Ondanks het feit dat het uiterlijk van de Galaxy een plat systeem suggereert, is dit niet helemaal waar. De zogenaamde halo, een wolk van ijle materie, strekt zich eromheen uit. Zijn straal bereikt 150 duizend lichtjaar. Rond de centrale uitstulping en kern bevinden zich veel bolvormige sterclusters van oude, koele rode sterren. Harlow Shapley noemde ze het "skelet van het lichaam" van onze Melkweg. Koele sterren vormen het zogenaamde bolvormige subsysteem van de Melkweg, en het platte subsysteem, met andere woorden, spiraalarmen, is 'stellaire jeugd'. Er zijn veel heldere, prominente sterren met een hoge helderheid.

Jonge sterren in het galactische vlak verschijnen vanwege de aanwezigheid van een enorme hoeveelheid stof en gas daar. Het is bekend dat sterren ontstaan door de compressie van materie in gas- en stofwolken. Daarna, gedurende miljoenen jaren, blazen pasgeboren sterren deze wolken op en worden ze zichtbaar. De aarde en de zon zijn niet het geometrische centrum van de wereld - ze bevinden zich in een van de rustige hoeken van onze melkweg. En blijkbaar is deze specifieke locatie ideaal voor het ontstaan en ontwikkelen van leven.

Al tien jaar kunnen wetenschappers grote planeten - zo groot als Jupiter - in andere sterren detecteren. Tegenwoordig zijn er ongeveer anderhalf honderd bekend. Dit betekent dat dergelijke planetenstelsels wijdverspreid zijn in de Melkweg. Gewapend met krachtigere telescopen kun je zulke kleine planeten als de aarde vinden, en daarop misschien broeders in gedachten.
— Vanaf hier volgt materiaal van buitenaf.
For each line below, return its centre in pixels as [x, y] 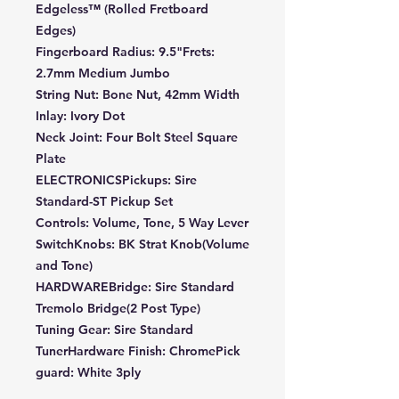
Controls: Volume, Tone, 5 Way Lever [142, 223]
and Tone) [64, 266]
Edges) [56, 31]
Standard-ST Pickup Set [104, 202]
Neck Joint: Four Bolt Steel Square [137, 138]
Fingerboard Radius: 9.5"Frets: [125, 52]
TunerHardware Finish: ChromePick [138, 351]
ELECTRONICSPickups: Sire [116, 180]
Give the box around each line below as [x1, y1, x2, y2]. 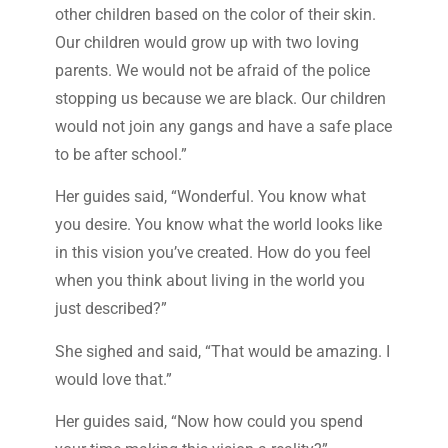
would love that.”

Alle sterren in de Melkweg bewegen in hun banen rond zijn kern. De zon heeft zijn eigen baan. Om een complete revolutie te maken heeft de zon maar liefst 250 miljoen jaar nodig, wat een galactisch jaar is (de snelheid van de zon is 220 km / s). De aarde heeft het centrum van de Melkweg al 25-30 keer omcirkeld. Het betekent dat het precies zoveel galactische jaren zijn.

Het is erg moeilijk om het pad van de zon door de Melkweg te volgen. Maar moderne telescopen kunnen deze beweging ook detecteren. In het bijzonder om te bepalen hoe het zicht op de sterrenhemel verandert wanneer de zon beweegt ten opzichte van nabije sterren. Het punt waar het zonnestelsel naartoe beweegt, wordt de top genoemd en bevindt zich in het sterrenbeeld Hercules, op de grens met het sterrenbeeld Lyra.